◆ **Records for the exercise**:
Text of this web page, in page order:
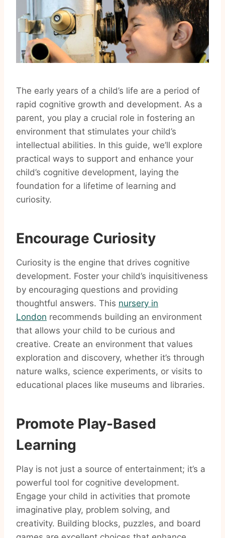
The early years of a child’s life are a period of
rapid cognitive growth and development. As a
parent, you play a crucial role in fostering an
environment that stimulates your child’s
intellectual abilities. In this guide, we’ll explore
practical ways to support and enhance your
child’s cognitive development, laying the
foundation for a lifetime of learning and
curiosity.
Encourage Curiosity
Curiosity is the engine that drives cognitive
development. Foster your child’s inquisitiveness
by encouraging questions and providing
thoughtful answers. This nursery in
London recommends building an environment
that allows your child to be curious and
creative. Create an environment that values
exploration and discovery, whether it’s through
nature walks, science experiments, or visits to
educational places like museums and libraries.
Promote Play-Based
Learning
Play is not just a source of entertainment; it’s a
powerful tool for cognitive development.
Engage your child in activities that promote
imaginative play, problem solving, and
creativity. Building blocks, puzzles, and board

◆ **What you need to do**: What lines in the material above hold the word "cognitive"? Pull them out.

◆ **Written response**:
rapid cognitive growth and development. As a
child’s cognitive development, laying the
Curiosity is the engine that drives cognitive
powerful tool for cognitive development.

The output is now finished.